Alma Filipina

Severino Reyes

Conocido con el pseudónimo Lola Basyang, Reyes fue un prolífico escrtitor en tagalo y español. Escribió la muy popular zarzuela Walang Sugat (1939) que fue presentado internacionalmente en los años 80, y fundó Liwayway, una revista "comics" en tagalo donde publicó los muy populares Cuentos de Lola Basyang (Mga Kwento ni Lola Basyang). Entre sus obras teatrales en español, se destaca Alma Filipina.Publicamos aquí unos fragmentos de esta obra. Un aspecto interesante de esta obra es el uso del chabacano por parte del criado, Momoy.


PERSONAJES: Nina y Belén, hijas en primeras nupcias de Don Rafael, padre de Eduardo, hijo de Carmen, esposa en segunda nupcias de Don Rafael; Sánchez, amigo de la familia; Momoy, criado

ACTO ÚNICO

Sala de una casa rica. A la izquierda del espectador, un sofá con dos sillas en cada lado. A la derecha, un velador con varias sillas alrededor, sobre la mesa dos álbums de postales. Al levantarse el telón, Don Rafael sentado en una de las sillas al lado del velador, leyendo un periódico. Nina y Belén, al momento aparecen por la derecha, segundo término.

ESCENA PRIMERA
Don Rafael, Nina y Belén

NINA
Papá, ¡no creíamos que te habías casado con Carmen, para que nos haga sus criadas!

BELÉN
Para que la sirvamos como a una gran señora!

D. RAFAEL
¿Por qué me decís esas cosas? Carmen es buena, Carmen es para vosotras una madre cariñosa...


ESCENA TERCERA
Momoy, Carmen, Nina, Belén

MOMOY
¿Cosa ñora de desprepará?

CARMEN.
Mi desayuno.

MOMOY
Nuay ñora, eh.

CARMEN
¿Cómo que no hay?

MOMOY
Ya cabá ya ñora; niña Belén ya mandá comí con nisós todo.

CARMEN
¿Pero no sabes que no me he desayunado todavía?

MOMOY
Sabe mismo ñora. Ya jablá pa yo con niña Belen que usté no pa ta desayuná eh, ya contestá conmigo: "deja bos con ella morí de jambre; camarón que ta dormí ta se llevá el corriente."

CARMEN
¡Me quieren matar de hambre! ¡Dios mío, qué malas son!
(Llora.)

MOMOY
(Compadecido) De si comprá yo con usté champurrado.

CARMEN
No, no me compres nada. (Momoy vase. Carmen continúa.) Tenían razón: debo morirme de hambre por tonta, porque tolero todo esto. (Llora) ¡María santísima: esto ya es much sufrir! ¡Eduardo: ven y sálvame de este martirio! Libra a tu pobre madre de las garras de estas arpías sin entrañas. (Llora. Momoy sale con un papelito doblado que entrega a Carmen.)

MOMOY
Ya traé ñora el escribiente del señorito.

CARMEN
¡Ah!, es de Rafael. (Lo abre y lee.)
Carmen: el buque ya está fondeado; viene Eduardo: allá voy a recibirle. Tu Rafael.

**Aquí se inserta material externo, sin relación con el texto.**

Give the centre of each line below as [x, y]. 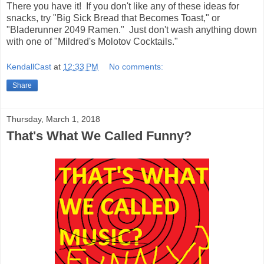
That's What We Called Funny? [99, 136]
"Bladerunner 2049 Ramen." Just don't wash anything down [132, 29]
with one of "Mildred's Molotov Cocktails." [92, 41]
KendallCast [29, 67]
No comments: [136, 67]
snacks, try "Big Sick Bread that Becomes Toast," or [113, 18]
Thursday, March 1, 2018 [53, 119]
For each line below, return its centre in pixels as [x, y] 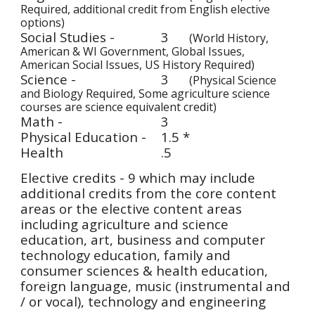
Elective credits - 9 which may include [138, 178]
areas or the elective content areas [131, 208]
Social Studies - [70, 37]
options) [43, 22]
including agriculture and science [125, 224]
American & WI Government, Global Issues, [133, 51]
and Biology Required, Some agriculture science [146, 94]
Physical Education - [84, 137]
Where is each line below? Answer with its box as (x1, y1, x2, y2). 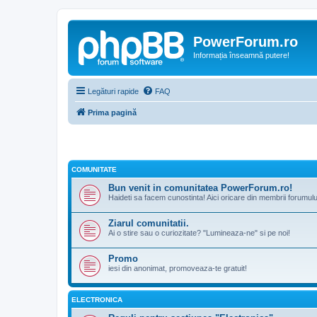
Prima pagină (88, 108, 137, 117)
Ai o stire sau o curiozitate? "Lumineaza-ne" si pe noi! (108, 229, 290, 237)
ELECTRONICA (71, 296, 122, 304)
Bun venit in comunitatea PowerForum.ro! (108, 183, 292, 193)
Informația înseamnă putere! (193, 51, 289, 59)
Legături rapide (88, 86, 139, 96)
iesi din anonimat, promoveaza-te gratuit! (108, 264, 247, 272)
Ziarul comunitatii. (108, 218, 189, 229)
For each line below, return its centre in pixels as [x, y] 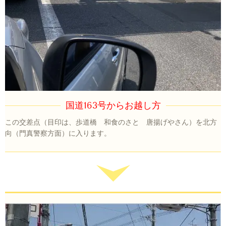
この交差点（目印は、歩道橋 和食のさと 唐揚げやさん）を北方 [111, 122]
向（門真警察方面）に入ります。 [58, 133]
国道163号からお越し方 [113, 106]
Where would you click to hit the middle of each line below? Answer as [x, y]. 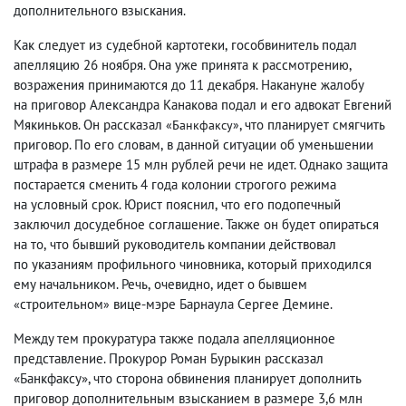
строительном [62, 304]
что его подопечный [281, 204]
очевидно [182, 284]
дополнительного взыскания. [100, 10]
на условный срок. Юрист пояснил [114, 204]
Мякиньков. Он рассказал [90, 125]
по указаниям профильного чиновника [127, 264]
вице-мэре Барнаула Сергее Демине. [221, 304]
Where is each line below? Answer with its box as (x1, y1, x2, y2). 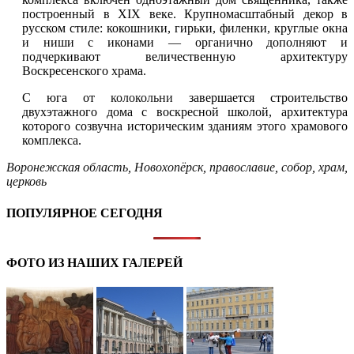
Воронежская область (6, 160, 128, 175)
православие (209, 160, 275, 175)
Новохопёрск (134, 160, 203, 175)
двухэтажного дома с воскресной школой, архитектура (22, 105, 348, 119)
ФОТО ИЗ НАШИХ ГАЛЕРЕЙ (6, 256, 183, 270)
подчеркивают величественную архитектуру (22, 50, 348, 64)
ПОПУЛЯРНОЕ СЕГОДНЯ (6, 205, 163, 220)
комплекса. (22, 134, 81, 148)
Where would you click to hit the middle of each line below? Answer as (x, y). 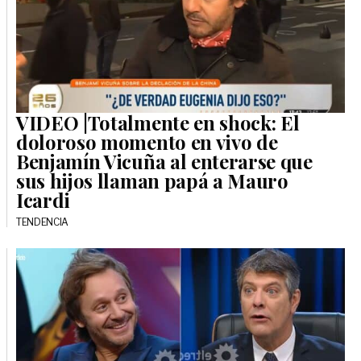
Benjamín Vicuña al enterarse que (164, 161)
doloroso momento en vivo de (147, 141)
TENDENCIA (43, 222)
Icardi (44, 199)
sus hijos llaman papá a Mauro (152, 180)
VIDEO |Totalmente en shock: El (158, 122)
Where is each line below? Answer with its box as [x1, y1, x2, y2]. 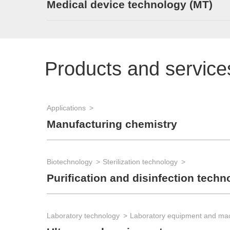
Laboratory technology [47, 212, 120, 220]
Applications [47, 104, 86, 112]
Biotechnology [47, 158, 92, 166]
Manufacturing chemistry [47, 118, 177, 130]
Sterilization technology [103, 158, 178, 166]
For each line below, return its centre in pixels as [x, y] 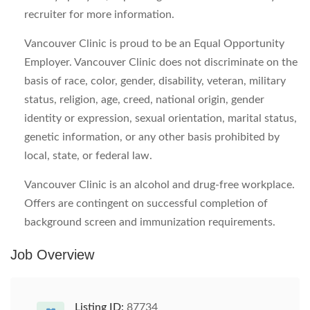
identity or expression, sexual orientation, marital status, [161, 118]
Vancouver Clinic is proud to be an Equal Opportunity [154, 44]
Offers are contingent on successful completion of [146, 203]
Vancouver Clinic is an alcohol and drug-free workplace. [159, 185]
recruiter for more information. [99, 15]
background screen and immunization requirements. [150, 222]
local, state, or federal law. [88, 156]
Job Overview [52, 255]
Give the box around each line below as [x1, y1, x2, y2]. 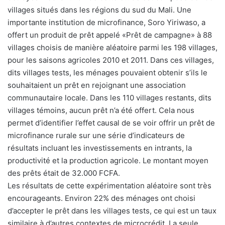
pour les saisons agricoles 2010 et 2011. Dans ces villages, [8, 55, 214, 65]
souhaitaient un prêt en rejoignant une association [8, 80, 186, 90]
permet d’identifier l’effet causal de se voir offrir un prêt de [8, 118, 215, 128]
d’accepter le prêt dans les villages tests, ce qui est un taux [8, 205, 216, 215]
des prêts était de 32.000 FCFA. [8, 168, 120, 178]
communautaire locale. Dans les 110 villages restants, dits [8, 92, 211, 102]
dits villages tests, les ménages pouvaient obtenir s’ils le [8, 67, 207, 77]
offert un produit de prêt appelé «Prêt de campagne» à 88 [8, 30, 212, 40]
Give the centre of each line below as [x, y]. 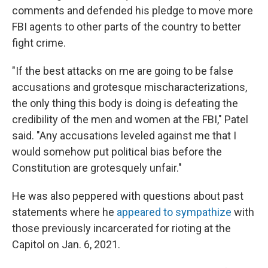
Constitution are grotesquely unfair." [97, 168]
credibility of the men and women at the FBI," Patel [130, 119]
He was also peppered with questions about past [128, 196]
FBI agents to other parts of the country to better [127, 27]
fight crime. [39, 43]
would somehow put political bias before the [117, 152]
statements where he [64, 212]
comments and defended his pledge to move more [133, 10]
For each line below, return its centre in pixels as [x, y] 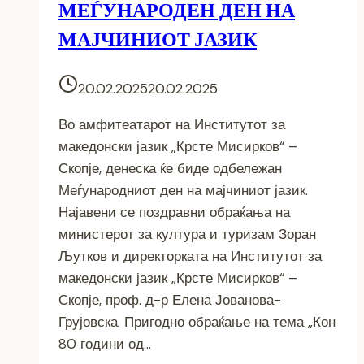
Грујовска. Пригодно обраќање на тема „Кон [197, 322]
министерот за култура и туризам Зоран [187, 234]
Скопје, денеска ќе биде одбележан [170, 169]
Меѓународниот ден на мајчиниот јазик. [183, 191]
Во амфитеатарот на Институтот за [172, 125]
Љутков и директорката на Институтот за [190, 256]
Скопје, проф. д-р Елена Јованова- [170, 300]
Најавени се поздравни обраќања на [174, 212]
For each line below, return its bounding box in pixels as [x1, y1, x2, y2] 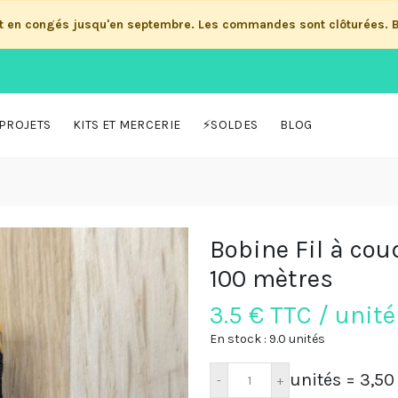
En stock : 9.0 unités [210, 331, 325, 346]
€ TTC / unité [243, 300, 395, 330]
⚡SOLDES [203, 117, 259, 132]
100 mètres [210, 264, 333, 293]
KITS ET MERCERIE [73, 117, 181, 132]
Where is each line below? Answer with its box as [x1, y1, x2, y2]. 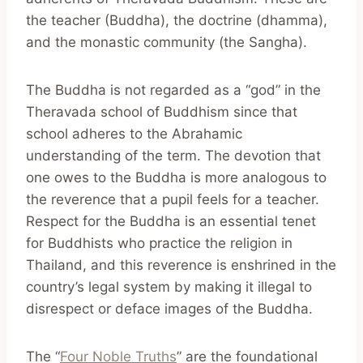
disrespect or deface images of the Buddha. [26, 300, 313, 317]
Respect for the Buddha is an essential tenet [26, 212, 316, 229]
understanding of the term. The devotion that [26, 147, 321, 164]
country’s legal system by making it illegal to [26, 278, 312, 295]
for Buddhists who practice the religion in [26, 234, 293, 251]
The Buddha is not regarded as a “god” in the [26, 81, 321, 98]
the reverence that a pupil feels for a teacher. [26, 190, 319, 207]
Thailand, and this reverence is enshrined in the [26, 256, 336, 273]
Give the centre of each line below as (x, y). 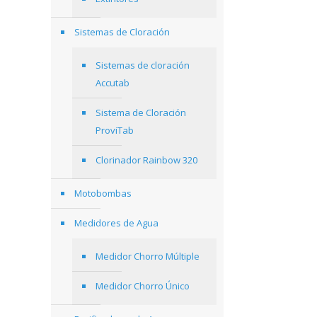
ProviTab (115, 130)
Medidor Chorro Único (143, 286)
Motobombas (103, 193)
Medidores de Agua (116, 223)
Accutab (113, 83)
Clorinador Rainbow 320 (146, 160)
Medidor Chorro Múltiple (148, 256)
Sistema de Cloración (141, 113)
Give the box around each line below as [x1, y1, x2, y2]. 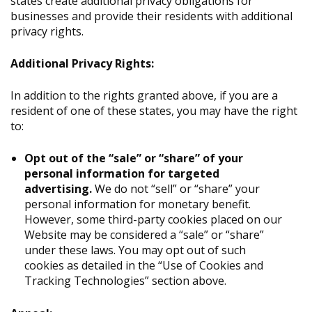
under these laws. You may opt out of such [24, 242, 246, 258]
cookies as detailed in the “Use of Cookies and [24, 258, 263, 274]
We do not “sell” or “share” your [95, 181, 260, 197]
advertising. [24, 181, 95, 197]
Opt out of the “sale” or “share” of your [24, 150, 243, 166]
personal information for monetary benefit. [24, 196, 251, 212]
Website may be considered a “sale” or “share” [24, 227, 264, 243]
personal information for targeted [24, 166, 219, 182]
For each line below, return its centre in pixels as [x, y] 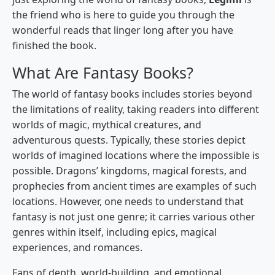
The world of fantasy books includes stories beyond [132, 94]
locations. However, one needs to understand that [128, 202]
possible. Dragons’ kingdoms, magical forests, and [130, 171]
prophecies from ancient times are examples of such [134, 186]
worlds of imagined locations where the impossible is [136, 156]
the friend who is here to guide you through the [123, 15]
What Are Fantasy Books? [105, 73]
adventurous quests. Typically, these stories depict [129, 140]
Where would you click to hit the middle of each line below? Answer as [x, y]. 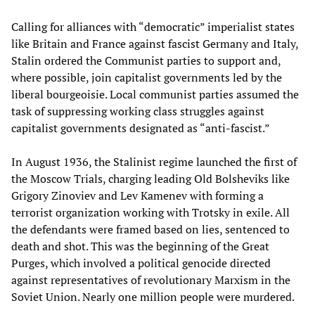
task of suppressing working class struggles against [138, 111]
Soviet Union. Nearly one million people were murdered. [153, 296]
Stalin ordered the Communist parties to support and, [146, 60]
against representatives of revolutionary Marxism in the [151, 279]
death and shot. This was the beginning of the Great [140, 246]
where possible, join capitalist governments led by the [147, 77]
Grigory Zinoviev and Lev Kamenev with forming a [137, 195]
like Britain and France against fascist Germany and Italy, [155, 43]
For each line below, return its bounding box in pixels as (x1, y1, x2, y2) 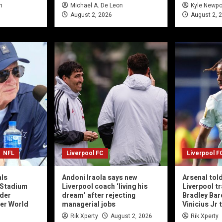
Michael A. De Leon (70, 1, 123, 10)
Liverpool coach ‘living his (62, 181, 148, 192)
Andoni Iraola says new (62, 172, 137, 183)
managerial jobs (62, 199, 115, 210)
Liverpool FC (66, 149, 104, 158)
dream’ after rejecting (62, 190, 136, 201)
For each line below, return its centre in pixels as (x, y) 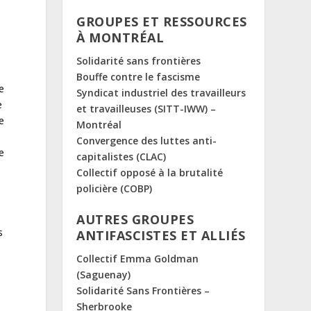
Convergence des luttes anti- (147, 140)
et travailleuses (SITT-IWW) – (146, 108)
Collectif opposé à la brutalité (150, 172)
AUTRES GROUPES (135, 220)
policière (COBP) (115, 188)
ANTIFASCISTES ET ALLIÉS (161, 236)
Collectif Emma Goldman (138, 259)
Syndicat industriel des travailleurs (161, 92)
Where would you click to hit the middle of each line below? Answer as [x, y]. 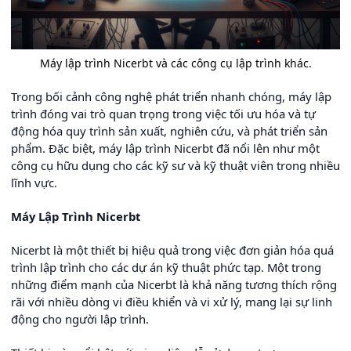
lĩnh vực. [34, 183]
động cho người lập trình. [80, 319]
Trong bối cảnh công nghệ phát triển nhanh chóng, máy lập [171, 96]
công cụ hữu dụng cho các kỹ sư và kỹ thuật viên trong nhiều [175, 165]
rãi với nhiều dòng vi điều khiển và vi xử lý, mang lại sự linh [172, 302]
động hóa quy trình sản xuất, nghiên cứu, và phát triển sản [169, 131]
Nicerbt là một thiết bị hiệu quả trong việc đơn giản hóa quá [172, 250]
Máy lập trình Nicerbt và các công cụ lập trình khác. [175, 63]
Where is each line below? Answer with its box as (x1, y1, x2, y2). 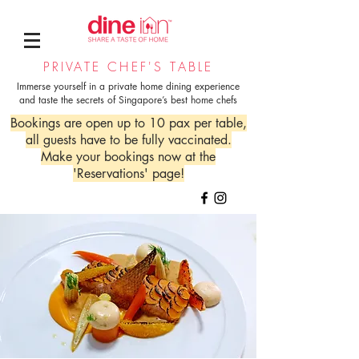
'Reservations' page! (72, 165, 184, 182)
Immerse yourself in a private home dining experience (17, 79, 240, 93)
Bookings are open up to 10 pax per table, (10, 115, 247, 131)
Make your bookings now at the (41, 148, 216, 165)
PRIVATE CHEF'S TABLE (42, 58, 214, 75)
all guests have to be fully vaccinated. (25, 131, 232, 148)
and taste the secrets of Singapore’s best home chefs (19, 93, 237, 107)
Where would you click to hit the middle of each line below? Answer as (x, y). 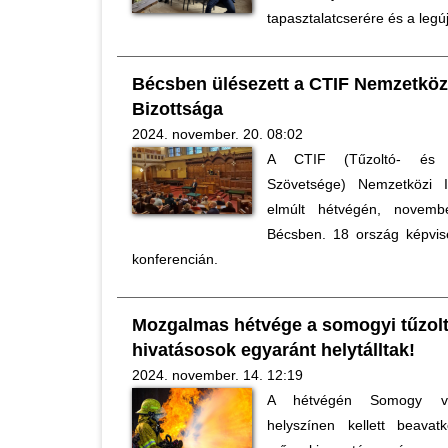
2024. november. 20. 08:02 (217, 134)
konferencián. (175, 259)
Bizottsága (177, 109)
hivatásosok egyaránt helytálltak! (273, 350)
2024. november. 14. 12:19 (217, 375)
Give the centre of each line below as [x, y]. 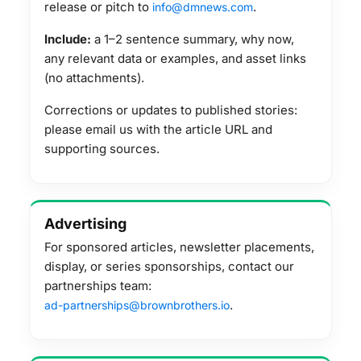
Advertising [85, 224]
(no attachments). [94, 78]
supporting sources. [102, 149]
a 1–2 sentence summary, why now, [193, 39]
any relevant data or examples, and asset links [175, 58]
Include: [68, 39]
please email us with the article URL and [158, 129]
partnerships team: [98, 286]
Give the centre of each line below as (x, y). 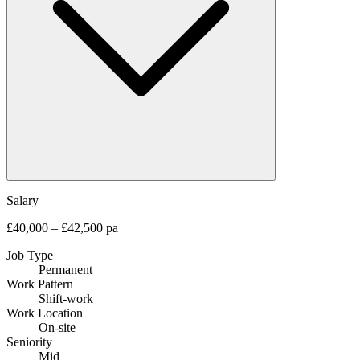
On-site (57, 327)
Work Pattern (40, 284)
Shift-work (66, 298)
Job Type (30, 255)
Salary (22, 200)
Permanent (65, 269)
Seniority (29, 342)
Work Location (45, 313)

(Después de leer la cartita la deja sobre la mesa velador y exclama:) ¡Gracias a Dios!

NINA
(Sale con Belén) ¿Dónde está la carta de papá?

BELÉN.

¿Dónde está?

CARMEN.
(Sin volver la cara) Ahí está sobre la mesa.
(Vase)


ESCENA CUARTA
Nina, Belén, Sánchez y Carmen.

NINA
(Después de leer la cartita)
Llegó Eduardo.

BELEN
Entonces, más orgullosa se pondrá doña Boba.

NINA.
¿Boba, eh? Fíate de las bobas; perro callado muerde mucho. Esa es más lagarta que cualquiera de nosotras. Es una hipócrita.

SÁNCHEZ
(Sale)
Hola, simpáticas niñas. (Dando la mano a Nina) ¿Qué tal?

NINA
Bien Sánchez, bien, ¿y tú?

SÁNCHEZ. Regular, chica, regular. (Dando la mano a Belén) ¿Qué tal, Belén?

BELEN
Regular de bibingka! Igualmente.

SANCHEZ
¡Siempre guasona! ¿Conque eres tu regular de bibingka, eh? (Dando palmaditas a Belén en la barbilla.)

BELÉN
¡Salvaje!

SANCHEZ
¿Dicen que llegó Eduardo?

NINA
Eso dicen.

BELEN
Dicen eso. ...............


EDUARDO
¿Permitirás, por ventura, que lleguemos ante los Tribunales y que allí, delante de miles de personas, probara yo hasta la saciedad que mi padre es un hombre débil y esposo indigno? ¿No crees, papá, que es muchísimo mejor y más prudente que lavemos en casa estos trapos?

D. RAFAEL
(Muy abatido) ¡Eduardo, basta ya!
(Lo dirá con voz ahogada.)


EDUARDO
Papá, gracias que, al fin, me has comprendido;ahora me queda un ruego: procura arreglar los intereses de mamá; ¡hay que dar al César lo que es del César, y a Dios lo que es de Dios! Todo para tu mayor tranquilidad.

D. RAFAEL
¡Todo se hará todo, todo! ¡No hables más!
(Después de una pequeña pausa, de repente Eduardo corre hacia D. Rafael, coge ambas manos la derecha de éste y la besa con efusión.)

EDUARDO
Papá, perdona a tu hijo; si ha estado bastante duro para contigo esta vez, culpa a las circunstancias, y no a él.
(Deja a su padre y corre hacia Nina y Belén, y las besa en la frente, una por una.) Hermanas mías, ¡perdón! Siempre seréis mis hermanas queridas. No me he olvidado, ni en un solo momento, de que sois mis hermanas. ¡Pero mi madre es mi madre! (Se coloca en medio del cuadro.) Si mi decisión os ha parecido violenta, no la achaquéis a la supuesta americanización de mi alma, no: el alma de un filipino no se sajoniza jamás; las que se sajonizan son las costumbres. Mi alma, a pesar de mis años en América, no ha cambiado, es la misma, sigue siendo filipina, y como tal, es muy noble y generosa...
(TELÓN)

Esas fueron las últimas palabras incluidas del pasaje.